■ Task requirements
From the first line to the last, repeat the records exactly and skip the pictures.

———

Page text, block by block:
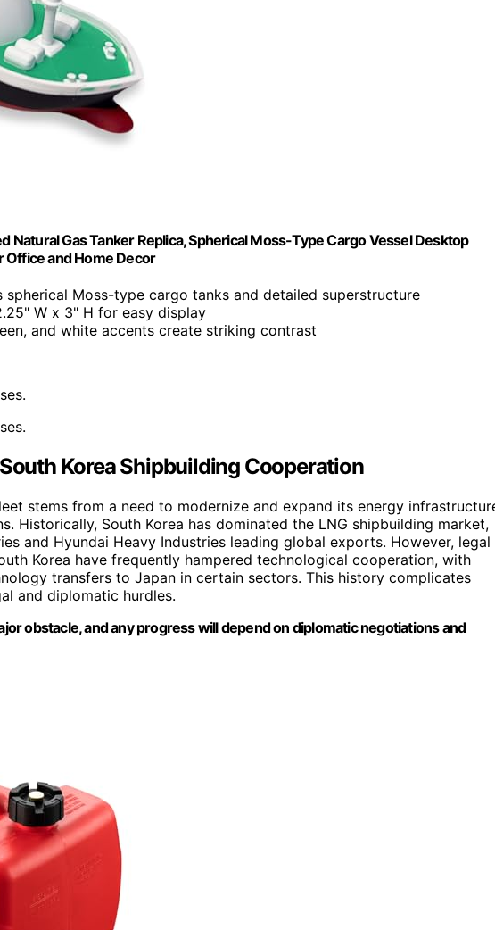
Natural Gas Tanker Replica, Spherical Moss-Type Cargo Vessel Desktop
Office and Home Decor
spherical Moss-type cargo tanks and detailed superstructure
W x 3" H for easy display
and white accents create striking contrast
Korea Shipbuilding Cooperation
stems from a need to modernize and expand its energy
Historically, South Korea has dominated the LNG shipbuilding market,
and Hyundai Heavy Industries leading global exports. However, legal
Korea have frequently hampered technological cooperation, with
transfers to Japan in certain sectors. This history complicates
and diplomatic hurdles.
obstacle, and any progress will depend on diplomatic negotiations and
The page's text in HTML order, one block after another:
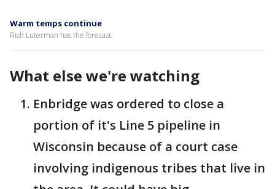
Warm temps continue
Rich Luterman has the forecast.
What else we're watching
Enbridge was ordered to close a
portion of it's Line 5 pipeline in
Wisconsin because of a court case
involving indigenous tribes that live in
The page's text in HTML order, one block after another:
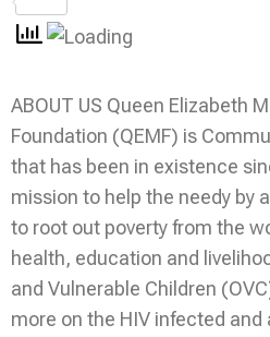
ABOUT US Queen Elizabeth
Foundation (QEMF) is
that has been in existence
mission to help the needy by
to root out poverty from the
health, education and
and Vulnerable Children
more on the HIV infected
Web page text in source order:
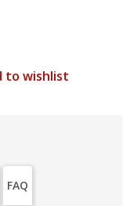
to wishlist
FAQ
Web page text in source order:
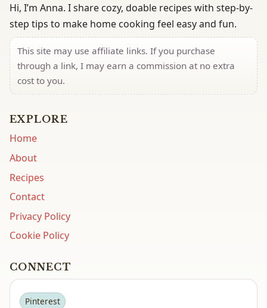
Hi, I’m Anna. I share cozy, doable recipes with step-by-
step tips to make home cooking feel easy and fun.
This site may use affiliate links. If you purchase
through a link, I may earn a commission at no extra
cost to you.
EXPLORE
Home
About
Recipes
Contact
Privacy Policy
Cookie Policy
CONNECT
Pinterest
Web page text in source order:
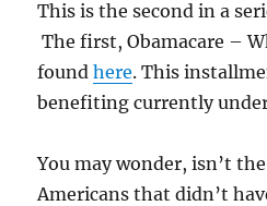
This is the second in a
The first, Obamacare –
foundhere. This
benefiting currently
You may wonder, isn’t
Americans that didn’t
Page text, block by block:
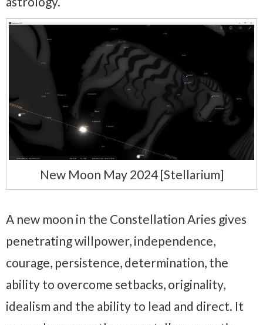
New Moon May 2024 [Stellarium]
A new moon in the Constellation Aries gives
penetrating willpower, independence,
courage, persistence, determination, the
ability to overcome setbacks, originality,
idealism and the ability to lead and direct. It
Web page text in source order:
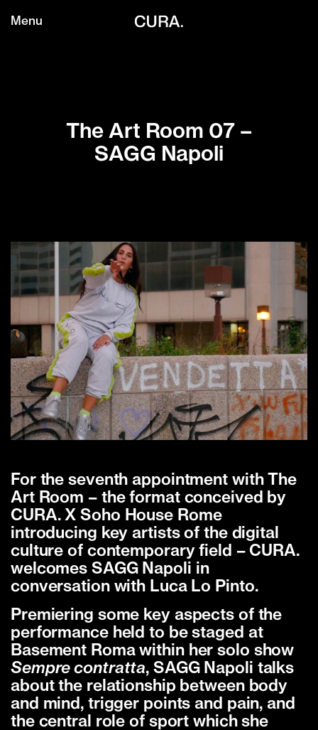
Menu
The Art Room 07 –
SAGG Napoli
For the seventh appointment with The
Art Room – the format conceived by
CURA. X Soho House Rome
introducing key artists of the digital
culture of contemporary field – CURA.
welcomes SAGG Napoli in
conversation with Luca Lo Pinto.
Premiering some key aspects of the
performance held to be staged at
Basement Roma within her solo show
Sempre contratta, SAGG Napoli talks
about the relationship between body
and mind, trigger points and pain, and
the central role of sport which she
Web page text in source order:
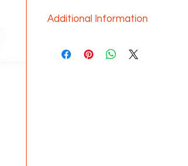
Additional Information
• Seat height adjustment
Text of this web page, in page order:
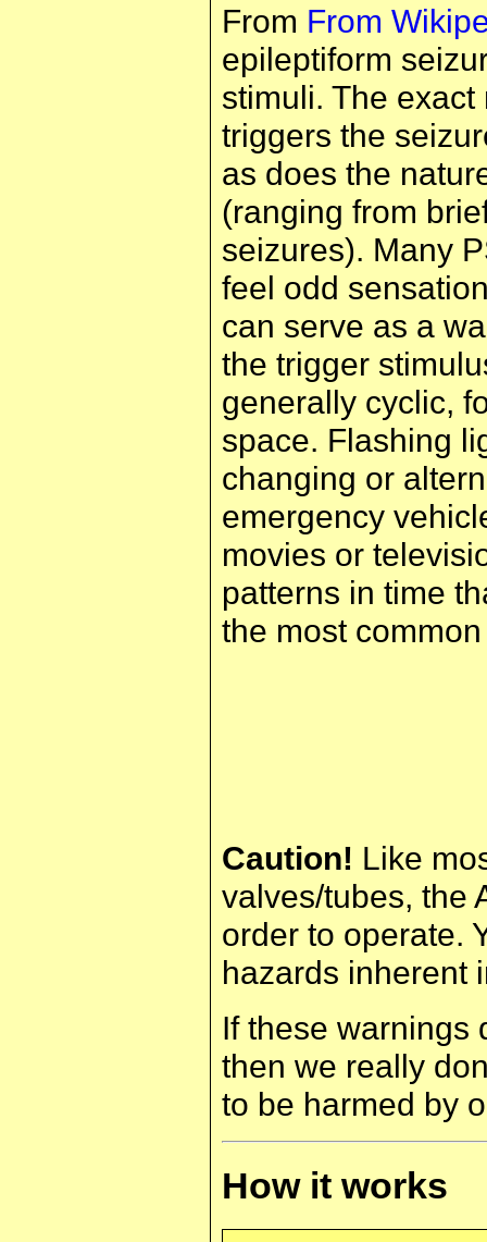
From From
epileptiform
stimuli. The
triggers the
as does the
(ranging from
seizures). Many
feel odd
can serve as a
the trigger
generally cyclic,
space. Flashing
changing or
emergency
movies or
patterns in time
the most
Caution! Like
valves/tubes, the
order to operate.
hazards inherent
If these warnings
then we really
to be harmed by
How it works
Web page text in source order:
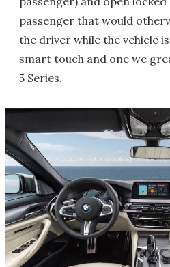
passenger that would
the driver while the vehicle
smart touch and one we
5 Series.
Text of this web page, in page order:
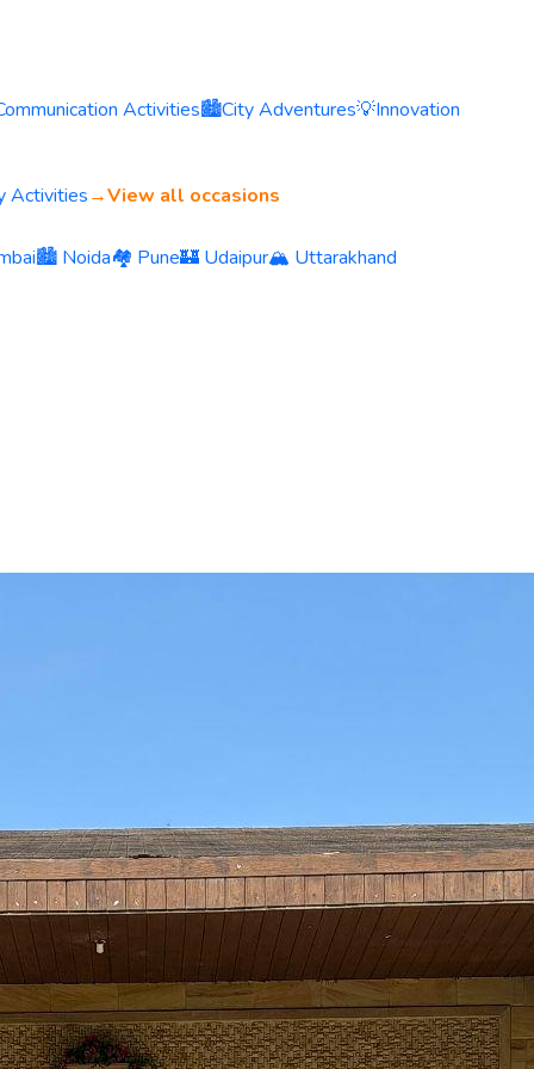
Activities🏙️City Adventures💡Innovation
Activities→View all occasions
🏙️ Noida🏘️ Pune🏰 Udaipur🏔️ Uttarakhand
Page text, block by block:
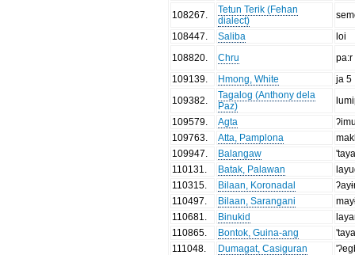
108267
Tetun Terik (Fehan
dialect)
108447
Saliba
loi
108820
Chru
pa:r
109139
Hmong, White
ja 5
109382
Tagalog (Anthony dela
Paz)
109579
Agta
109763
Atta, Pamplona
109947
Balangaw
110131
Batak, Palawan
110315
Bilaan, Koronadal
110497
Bilaan, Sarangani
110681
Binukid
110865
Bontok, Guina-ang
111048
Dumagat, Casiguran
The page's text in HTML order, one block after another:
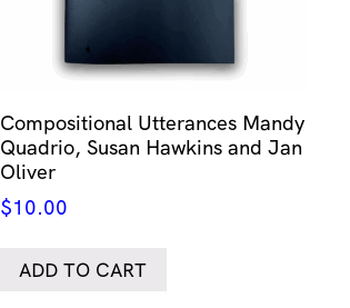
Compositional Utterances Mandy
Quadrio, Susan Hawkins and Jan
Oliver
$10.00
ADD TO CART
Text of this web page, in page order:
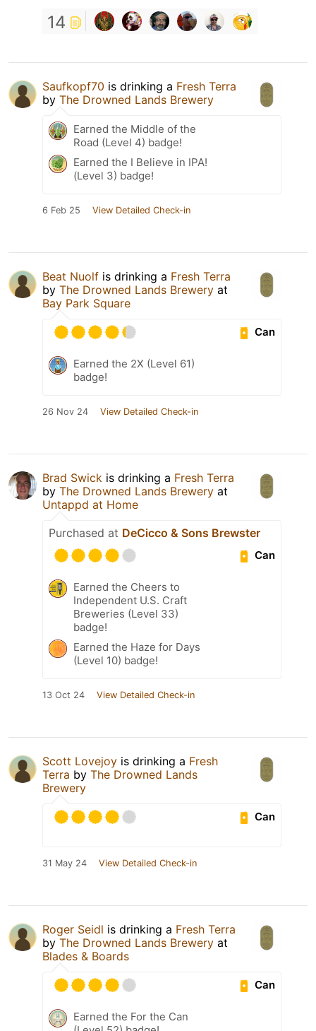
14
Saufkopf70 is drinking a Fresh Terra
by The Drowned Lands Brewery
Earned the Middle of the
Road (Level 4) badge!
Earned the I Believe in IPA!
(Level 3) badge!
6 Feb 25 View Detailed Check-in
Beat Nuolf is drinking a Fresh Terra
by The Drowned Lands Brewery at
Bay Park Square
Can
Earned the 2X (Level 61)
badge!
26 Nov 24 View Detailed Check-in
Brad Swick is drinking a Fresh Terra
by The Drowned Lands Brewery at
Untappd at Home
Purchased at DeCicco & Sons Brewster
Can
Earned the Cheers to
Independent U.S. Craft
Breweries (Level 33)
badge!
Earned the Haze for Days
(Level 10) badge!
13 Oct 24 View Detailed Check-in
Scott Lovejoy is drinking a Fresh
Terra by The Drowned Lands
Brewery
Can
31 May 24 View Detailed Check-in
Roger Seidl is drinking a Fresh Terra
by The Drowned Lands Brewery at
Blades & Boards
Can
Earned the For the Can
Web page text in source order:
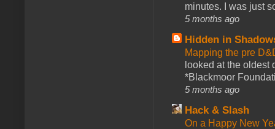
minutes. I was just
5 months ago
Hidden in
Mapping the pre
looked at the oldest
*Blackmoor
5 months ago
Hack & Slash
On a Happy New
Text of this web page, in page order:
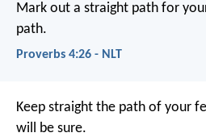
Mark out a straight path for
path.
Proverbs 4:26 - NLT
Keep straight the path of your
will be sure.
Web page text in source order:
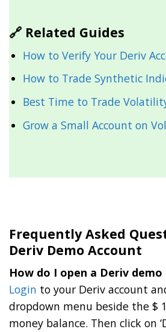
🔗 Related Guides
How to Verify Your Deriv
How to Trade Synthetic
Best Time to Trade
Grow a Small Account on
Frequently Asked
Deriv Demo Account
How do I open a Deriv
Login to your Deriv account
dropdown menu beside the $
money balance. Then click on
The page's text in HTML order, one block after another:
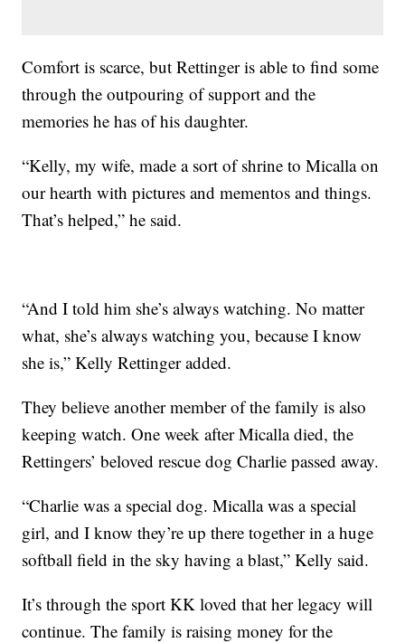
Comfort is scarce, but Rettinger is able to find some
through the outpouring of support and the
memories he has of his daughter.
“Kelly, my wife, made a sort of shrine to Micalla on
our hearth with pictures and mementos and things.
That’s helped,” he said.
“And I told him she’s always watching. No matter
what, she’s always watching you, because I know
she is,” Kelly Rettinger added.
They believe another member of the family is also
keeping watch. One week after Micalla died, the
Rettingers’ beloved rescue dog Charlie passed away.
“Charlie was a special dog. Micalla was a special
girl, and I know they’re up there together in a huge
softball field in the sky having a blast,” Kelly said.
It’s through the sport KK loved that her legacy will
continue. The family is raising money for the

———

■ Answer to the problem
Page text, block by block:
Natural Gas Tanker Replica, Spherical Moss-Type Cargo Vessel Desktop
Office and Home Decor
spherical Moss-type cargo tanks and detailed superstructure
W x 3" H for easy display
and white accents create striking contrast
Korea Shipbuilding Cooperation
stems from a need to modernize and expand its energy
Historically, South Korea has dominated the LNG shipbuilding market,
and Hyundai Heavy Industries leading global exports. However, legal
Korea have frequently hampered technological cooperation, with
transfers to Japan in certain sectors. This history complicates
and diplomatic hurdles.
obstacle, and any progress will depend on diplomatic negotiations and
The page's text in HTML order, one block after another:
Warm temps continue
Rich Luterman has the forecast.
What else we're watching
Enbridge was ordered to close a
portion of it's Line 5 pipeline in
Wisconsin because of a court case
involving indigenous tribes that live in
The page's text in HTML order, one block after another:
ABOUT US Queen Elizabeth
Foundation (QEMF) is
that has been in existence
mission to help the needy by
to root out poverty from the
health, education and
and Vulnerable Children
more on the HIV infected
Web page text in source order:
to wishlist
FAQ
Web page text in source order:
Hi, I’m Anna. I share cozy, doable recipes with step-by-
step tips to make home cooking feel easy and fun.
This site may use affiliate links. If you purchase
through a link, I may earn a commission at no extra
cost to you.
EXPLORE
Home
About
Recipes
Contact
Privacy Policy
Cookie Policy
CONNECT
Pinterest
Web page text in source order:
This is the second in a
The first, Obamacare –
foundhere. This
benefiting currently
You may wonder, isn’t
Americans that didn’t
Page text, block by block:
New Moon May 2024 [Stellarium]
A new moon in the Constellation Aries gives
penetrating willpower, independence,
courage, persistence, determination, the
ability to overcome setbacks, originality,
idealism and the ability to lead and direct. It
Web page text in source order:
Menu
The Art Room 07 –
SAGG Napoli
For the seventh appointment with The
Art Room – the format conceived by
CURA. X Soho House Rome
introducing key artists of the digital
culture of contemporary field – CURA.
welcomes SAGG Napoli in
conversation with Luca Lo Pinto.
Premiering some key aspects of the
performance held to be staged at
Basement Roma within her solo show
Sempre contratta, SAGG Napoli talks
about the relationship between body
and mind, trigger points and pain, and
the central role of sport which she
Web page text in source order:
Additional Information
• Seat height adjustment
Text of this web page, in page order:
From From
epileptiform
stimuli. The
triggers the
as does the
(ranging from
seizures). Many
feel odd
can serve as a
the trigger
generally cyclic,
space. Flashing
changing or
emergency
movies or
patterns in time
the most
Caution! Like
valves/tubes, the
order to operate.
hazards inherent
If these warnings
then we really
to be harmed by
How it works
Web page text in source order:
passenger that would
the driver while the vehicle
smart touch and one we
5 Series.
Text of this web page, in page order:
Activities🏙️City Adventures💡Innovation
Activities→View all occasions
🏙️ Noida🏘️ Pune🏰 Udaipur🏔️ Uttarakhand
Page text, block by block:
108267
Tetun Terik (Fehan
dialect)
108447
Saliba
loi
108820
Chru
pa:r
109139
Hmong, White
ja 5
109382
Tagalog (Anthony dela
Paz)
109579
Agta
109763
Atta, Pamplona
109947
Balangaw
110131
Batak, Palawan
110315
Bilaan, Koronadal
110497
Bilaan, Sarangani
110681
Binukid
110865
Bontok, Guina-ang
111048
Dumagat, Casiguran
The page's text in HTML order, one block after another:
Compositional Utterances Mandy
Quadrio, Susan Hawkins and Jan
Oliver
$10.00
ADD TO CART
Text of this web page, in page order:
14
Saufkopf70 is drinking a Fresh Terra
by The Drowned Lands Brewery
Earned the Middle of the
Road (Level 4) badge!
Earned the I Believe in IPA!
(Level 3) badge!
6 Feb 25 View Detailed Check-in
Beat Nuolf is drinking a Fresh Terra
by The Drowned Lands Brewery at
Bay Park Square
Can
Earned the 2X (Level 61)
badge!
26 Nov 24 View Detailed Check-in
Brad Swick is drinking a Fresh Terra
by The Drowned Lands Brewery at
Untappd at Home
Purchased at DeCicco & Sons Brewster
Can
Earned the Cheers to
Independent U.S. Craft
Breweries (Level 33)
badge!
Earned the Haze for Days
(Level 10) badge!
13 Oct 24 View Detailed Check-in
Scott Lovejoy is drinking a Fresh
Terra by The Drowned Lands
Brewery
Can
31 May 24 View Detailed Check-in
Roger Seidl is drinking a Fresh Terra
by The Drowned Lands Brewery at
Blades & Boards
Can
Earned the For the Can
Web page text in source order:
minutes. I was just
5 months ago
Hidden in
Mapping the pre
looked at the oldest
*Blackmoor
5 months ago
Hack & Slash
On a Happy New
Text of this web page, in page order:
Mark out a straight path for
path.
Proverbs 4:26 - NLT
Keep straight the path of your
will be sure.
Web page text in source order:
🔗 Related Guides
How to Verify Your Deriv
How to Trade Synthetic
Best Time to Trade
Grow a Small Account on
Frequently Asked
Deriv Demo Account
How do I open a Deriv
Login to your Deriv account
dropdown menu beside the $
money balance. Then click on
The page's text in HTML order, one block after another:
Comfort is scarce, but Rettinger is able to find some
through the outpouring of support and the
memories he has of his daughter.
“Kelly, my wife, made a sort of shrine to Micalla on
our hearth with pictures and mementos and things.
That’s helped,” he said.
“And I told him she’s always watching. No matter
what, she’s always watching you, because I know
she is,” Kelly Rettinger added.
They believe another member of the family is also
keeping watch. One week after Micalla died, the
Rettingers’ beloved rescue dog Charlie passed away.
“Charlie was a special dog. Micalla was a special
girl, and I know they’re up there together in a huge
softball field in the sky having a blast,” Kelly said.
It’s through the sport KK loved that her legacy will
continue. The family is raising money for the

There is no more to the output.